Researchers speculate that the chronic stress of poverty could be inhibiting children’s brain development.

“That’s Not Going to Pay Your Rent”

Since the recession, California policymakers have bolstered parts of CalWorks.

Eligibility requirements have been reworked so that families can own a vehicle worth up to $9,500 and still receive cash aid; benefits have been extended to Californians with convictions for felony drug possession; the maximum family grant rule—which barred additional cash assistance for children born into a CalWorks household—has been repealed; and other initiatives for housing and education have been boosted.

H.D. Palmer, spokesman for the State of California’s Department of Finance, a cabinet agency under Gov.

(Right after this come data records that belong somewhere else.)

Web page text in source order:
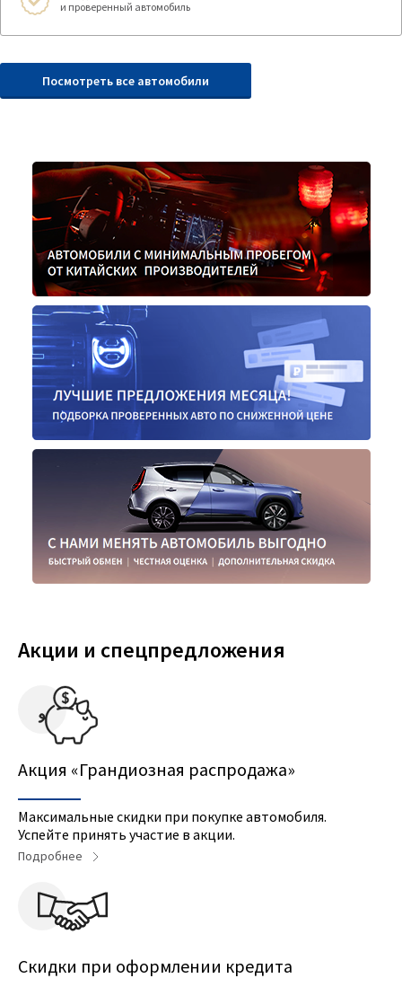
и проверенный автомобиль
Посмотреть все автомобили
Акции и спецпредложения
Акция «Грандиозная распродажа»
Максимальные скидки при покупке автомобиля.
Успейте принять участие в акции.
Подробнее
Скидки при оформлении кредита
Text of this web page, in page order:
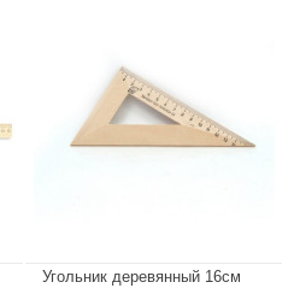
Угольник деревянный 16см
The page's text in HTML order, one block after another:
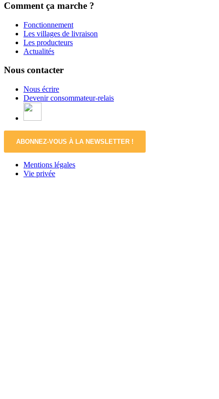
Comment ça marche ?
Fonctionnement
Les villages de livraison
Les producteurs
Actualités
Nous contacter
Nous écrire
Devenir consommateur-relais
ABONNEZ-VOUS À LA NEWSLETTER !
Mentions légales
Vie privée
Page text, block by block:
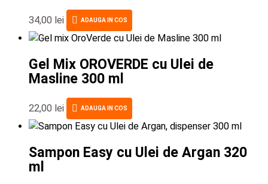
34,00 lei ADAUGA IN COS
Gel Mix OROVERDE cu Ulei de
Masline 300 ml
22,00 lei ADAUGA IN COS
Sampon Easy cu Ulei de Argan 320
ml
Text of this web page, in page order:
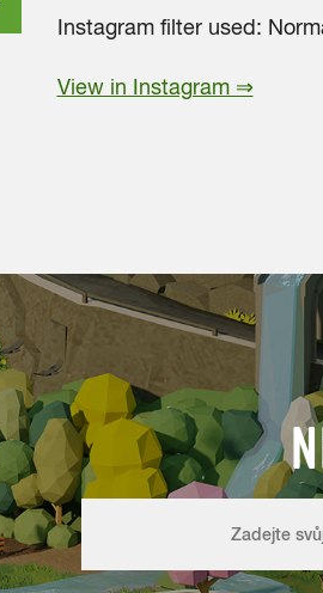
Instagram filter used:
View in Instagram ⇒
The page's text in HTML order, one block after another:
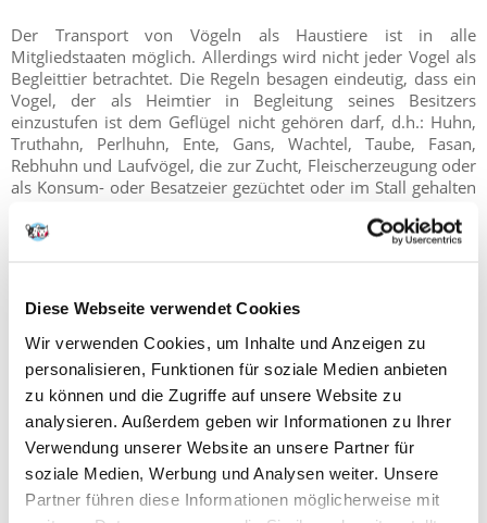
Diese Webseite verwendet Cookies
Wir verwenden Cookies, um Inhalte und Anzeigen zu
personalisieren, Funktionen für soziale Medien anbieten
zu können und die Zugriffe auf unsere Website zu
analysieren. Außerdem geben wir Informationen zu Ihrer
Verwendung unserer Website an unsere Partner für
soziale Medien, Werbung und Analysen weiter. Unsere
Partner führen diese Informationen möglicherweise mit
Der Transport von Vögeln als Haustiere ist in alle
Mitgliedstaaten möglich. Allerdings wird nicht jeder Vogel als
Begleittier betrachtet. Die Regeln besagen eindeutig, dass ein
Vogel, der als Heimtier in Begleitung seines Besitzers
einzustufen ist dem Geflügel nicht gehören darf, d.h.: Huhn,
Truthahn, Perlhuhn, Ente, Gans, Wachtel, Taube, Fasan,
Rebhuhn und Laufvögel, die zur Zucht, Fleischerzeugung oder
als Konsum- oder Besatzeier gezüchtet oder im Stall gehalten
Vögel, die als Haustiere behandelt werden, müssen während
werden. Mit dem Tier muss ein Gesundheitszeugnis, das von
einem autorisierten amtlichen Tierarzt ausgestellt wurde, und
eine Erklärung des Eigentümers mitgeführt werden. Oft ist es
auch erforderlich, die zuständigen Stellen des Ziellandes zu
informieren. Einzelheiten und Formulare sind beim
Botschaftspersonal des gegebenen Landes erhältlich.
Es gibt keine gesonderten Bestimmungen, die den Transport
von Kaninchen und Nagetieren zwischen den Mitgliedstaaten
verbieten. Jedes Land wendet jedoch seine eigenen Regeln für
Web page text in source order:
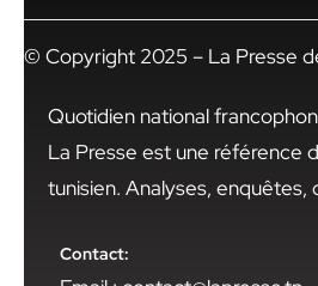
© Copyright 2025 – La Presse
Quotidien national
La Presse est une référence
tunisien. Analyses, enquêtes,
Contact:
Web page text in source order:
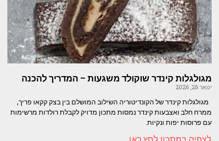
מגולגלות קינדר שוקולד משגעות – המדריך להכנה
ינואר 26, 2026
מגולגלות קינדר של הקונדיטוריה השילוב המושלם בין בצק קקאו פריך,
ממרח חלב ואצבעות קינדר נמסות מתכון מדויק לקבלת רולדות מרשימות
עם פרוסות יפות ונקיות.
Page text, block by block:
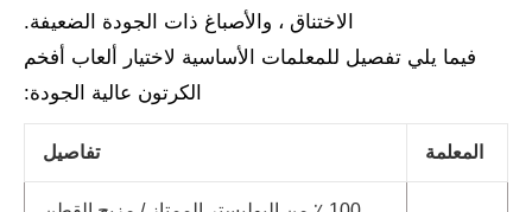
الاختناق ، والأصباغ ذات الجودة الضعيفة.
فيما يلي تفصيل للمعلمات الأساسية لاختيار ألعاب أفخم
الكرتون عالية الجودة:
المعلمة تفاصيل
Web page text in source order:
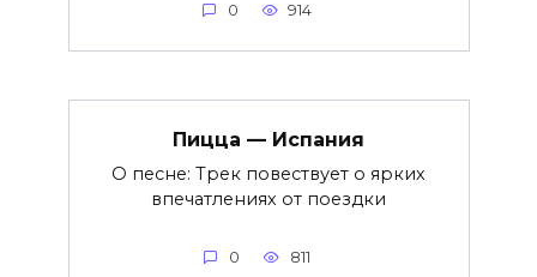
0 914
Пицца — Испания
О песне: Трек повествует о ярких
впечатлениях от поездки
0 811
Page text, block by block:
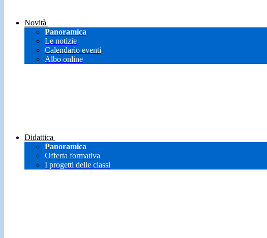
Novità
Panoramica
Le notizie
Calendario eventi
Albo online
Didattica
Panoramica
Offerta formativa
I progetti delle classi
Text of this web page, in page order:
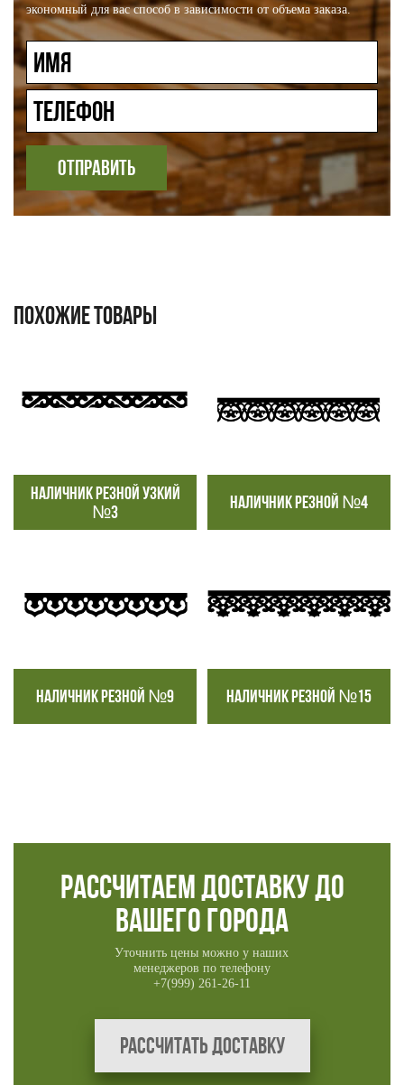
экономный для вас способ в зависимости от объема заказа.
ПОХОЖИЕ ТОВАРЫ
НАЛИЧНИК РЕЗНОЙ УЗКИЙ
№3
НАЛИЧНИК РЕЗНОЙ №4
НАЛИЧНИК РЕЗНОЙ №9 НАЛИЧНИК РЕЗНОЙ №15
Рассчитаем доставку до
вашего города
Уточнить цены можно у наших
менеджеров по телефону
+7(999) 261-26-11
Рассчитать доставку
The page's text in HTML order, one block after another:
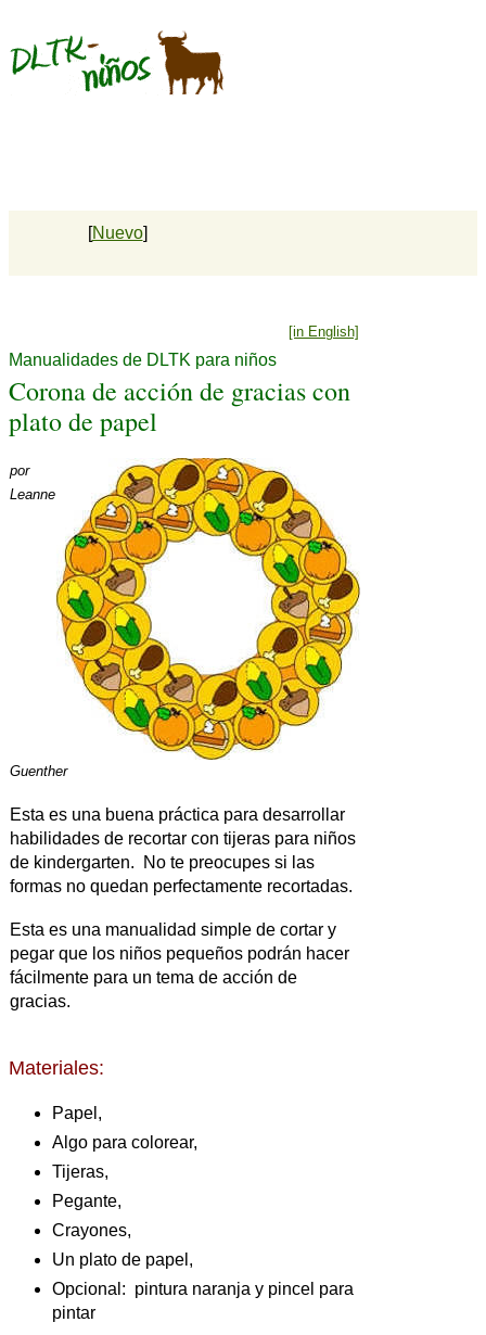
[Nuevo]
[in English]
Manualidades de DLTK para niños
Corona de acción de gracias con
plato de papel
por
Leanne
Guenther
Esta es una buena práctica para desarrollar
habilidades de recortar con tijeras para niños
de kindergarten. No te preocupes si las
formas no quedan perfectamente recortadas.
Esta es una manualidad simple de cortar y
pegar que los niños pequeños podrán hacer
fácilmente para un tema de acción de
gracias.
Materiales:
Papel,
Algo para colorear,
Tijeras,
Pegante,
Crayones,
Un plato de papel,
Opcional: pintura naranja y pincel para
pintar
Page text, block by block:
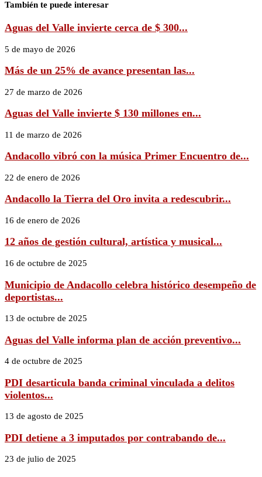
También te puede interesar
Aguas del Valle invierte cerca de $ 300...
5 de mayo de 2026
Más de un 25% de avance presentan las...
27 de marzo de 2026
Aguas del Valle invierte $ 130 millones en...
11 de marzo de 2026
Andacollo vibró con la música Primer Encuentro de...
22 de enero de 2026
Andacollo la Tierra del Oro invita a redescubrir...
16 de enero de 2026
12 años de gestión cultural, artística y musical...
16 de octubre de 2025
Municipio de Andacollo celebra histórico desempeño de
deportistas...
13 de octubre de 2025
Aguas del Valle informa plan de acción preventivo...
4 de octubre de 2025
PDI desarticula banda criminal vinculada a delitos
violentos...
13 de agosto de 2025
PDI detiene a 3 imputados por contrabando de...
23 de julio de 2025
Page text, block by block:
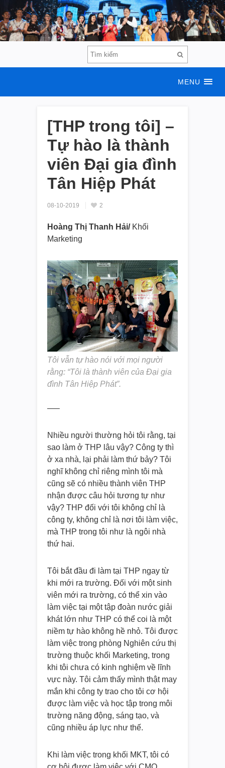
MENU
[THP trong tôi] –
Tự hào là thành
viên Đại gia đình
Tân Hiệp Phát
08-10-2019 2
Hoàng Thị Thanh Hải/ Khối
Marketing
Tôi vẫn tự hào nói với mọi người
rằng: “Tôi là thành viên của Đại gia
đình Tân Hiệp Phát”.
—–
Nhiều người thường hỏi tôi rằng, tại
sao làm ở THP lâu vậy? Công ty thì
ở xa nhà, lại phải làm thứ bảy? Tôi
nghĩ không chỉ riêng mình tôi mà
cũng sẽ có nhiều thành viên THP
nhận được câu hỏi tương tự như
vậy? THP đối với tôi không chỉ là
công ty, không chỉ là nơi tôi làm việc,
mà THP trong tôi như là ngôi nhà
thứ hai.
Tôi bắt đầu đi làm tại THP ngay từ
khi mới ra trường. Đối với một sinh
viên mới ra trường, có thể xin vào
làm việc tại một tập đoàn nước giải
khát lớn như THP có thể coi là một
niềm tự hào không hề nhỏ. Tôi được
làm việc trong phòng Nghiên cứu thị
trường thuộc khối Marketing, trong
khi tôi chưa có kinh nghiệm về lĩnh
vực này. Tôi cảm thấy mình thật may
mắn khi công ty trao cho tôi cơ hội
được làm việc và học tập trong môi
trường năng động, sáng tạo, và
cũng nhiều áp lực như thế.
Khi làm việc trong khối MKT, tôi có
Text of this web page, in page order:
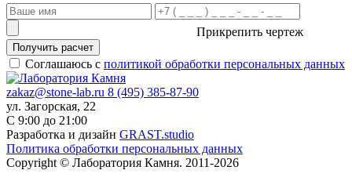
Прикрепить чертеж
Получить расчет
Соглашаюсь с политикой обработки персональных данных
zakaz@stone-lab.ru 8 (495) 385-87-90
ул. Загорская, 22
С 9:00 до 21:00
Разработка и дизайн GRAST.studio
Политика обработки персональных данных
Copyright © Лаборатория Камня. 2011-2026

Brown, said in an email that steps have been made to close the gaps made during the recession-era cuts.

Reductions in lifetime eligibility limits occurred alongside “significant investments in employment services and barrier removal to help move clients towards self-sufficiency sooner,” he wrote, and cost of living adjustments will now be “discretionary” and determined through the “annual budget process based on the availability of resources.” Palmer also pointed to the “significant progress” in increasing grant levels since 2014, adding, “To the extent revenue growth continues in the foreseeable future, additional grant increases are required under current law.”

But many experts and advocates say this still isn’t enough.

Kristin Schumacher, senior policy analyst for the California Budget and Policy Center, said that CalWorks is “long overdue for a significant investment,” explaining that to better assist low-income families, the program should reinstate the cost of living adjustment, eliminating asset limits, restore the time limit from four to five years and raise grant levels so that families aren’t living in deep poverty.

Cummings knows this firsthand. At the emergency shelter, she connected with Illumination Foundation, which helped her find stable housing and a job in caretaking. She now lives in her own home in Anaheim with her husband and daughter, who is 13.

Speaking to a reporter in February, Cummings proudly noted that she no longer needs public assistance. Three years ago she took a job as an associate manager of housing site services for Illumination Foundation, where she helps those in the situation she was once in.

Although she no longer needs cash aid, Cummings works with people every day who do—and she watches as CalWorks assistance continues to fall short of families’ needs.

“That’s not going to pay your rent—that’s not really going to pay anything,” Cummings said of current grant levels.

“That’s why every week there are new families becoming homeless.”